[[ SOURCE DATA, beginning ]]
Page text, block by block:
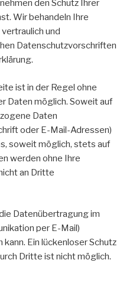
den Schutz Ihrer
Wir behandeln Ihre
und
Datenschutzvorschriften
ist in der Regel ohne
Daten möglich. Soweit auf
Daten
oder E-Mail-Adressen)
soweit möglich, stets auf
werden ohne Ihre
an Dritte
Datenübertragung im
per E-Mail)
Ein lückenloser Schutz
Dritte ist nicht möglich.
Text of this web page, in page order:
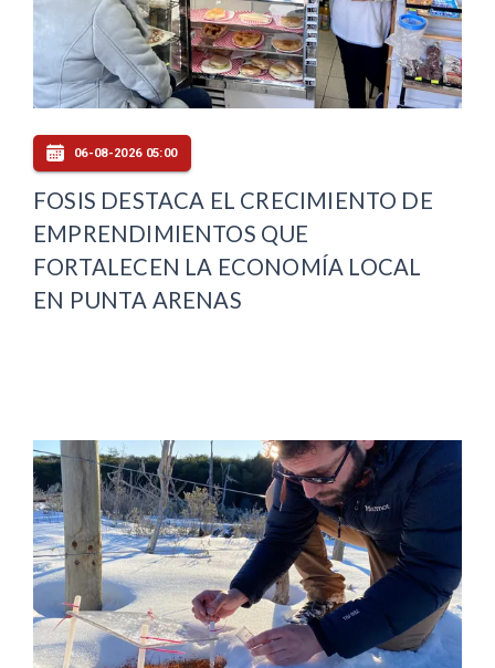
06-08-2026 05:00
FOSIS DESTACA EL CRECIMIENTO DE
EMPRENDIMIENTOS QUE
FORTALECEN LA ECONOMÍA LOCAL
EN PUNTA ARENAS
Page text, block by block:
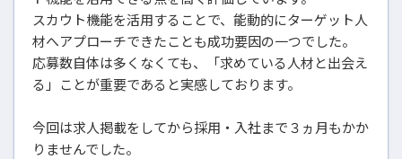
[[ SOURCE DATA, end ]]
■ **TASK STATEMENT**
With the pictures omitted, restate every entry above word for word.

■ **SOLUTION TO THIS TASK**
Page text, block by block:
den Schutz Ihrer
Wir behandeln Ihre
und
Datenschutzvorschriften
ist in der Regel ohne
Daten möglich. Soweit auf
Daten
oder E-Mail-Adressen)
soweit möglich, stets auf
werden ohne Ihre
an Dritte
Datenübertragung im
per E-Mail)
Ein lückenloser Schutz
Dritte ist nicht möglich.
Text of this web page, in page order:
06-08-2026 05:00
FOSIS DESTACA EL CRECIMIENTO DE
EMPRENDIMIENTOS QUE
FORTALECEN LA ECONOMÍA LOCAL
EN PUNTA ARENAS
Page text, block by block:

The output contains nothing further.